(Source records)
####################
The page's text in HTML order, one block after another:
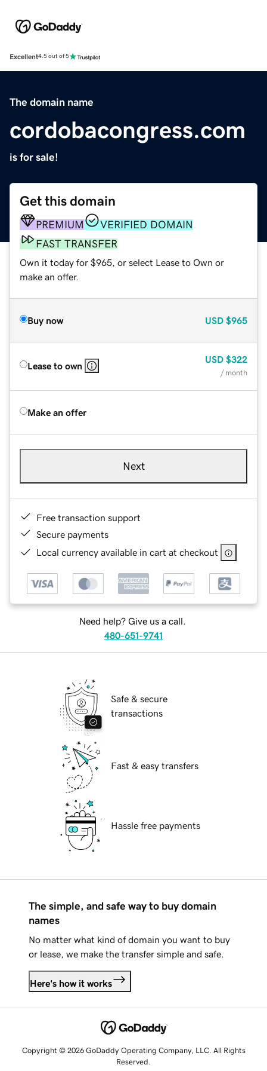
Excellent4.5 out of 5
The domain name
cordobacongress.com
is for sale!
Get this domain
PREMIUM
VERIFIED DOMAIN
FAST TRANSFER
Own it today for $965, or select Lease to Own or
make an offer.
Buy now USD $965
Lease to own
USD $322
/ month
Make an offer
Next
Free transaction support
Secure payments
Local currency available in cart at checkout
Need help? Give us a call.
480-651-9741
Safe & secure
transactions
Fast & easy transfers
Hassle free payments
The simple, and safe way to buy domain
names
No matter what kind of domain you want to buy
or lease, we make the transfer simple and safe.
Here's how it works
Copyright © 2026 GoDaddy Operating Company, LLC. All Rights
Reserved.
####################
- [ABOUT THIS TASK] Above are the records; from them, give again exactly the lines from the one containing "cordobacongress.com" through the one containing "Secure payments", both included.

- [RESULT FOR THIS TASK]
cordobacongress.com
is for sale!
Get this domain
PREMIUM
VERIFIED DOMAIN
FAST TRANSFER
Own it today for $965, or select Lease to Own or
make an offer.
Buy now USD $965
Lease to own
USD $322
/ month
Make an offer
Next
Free transaction support
Secure payments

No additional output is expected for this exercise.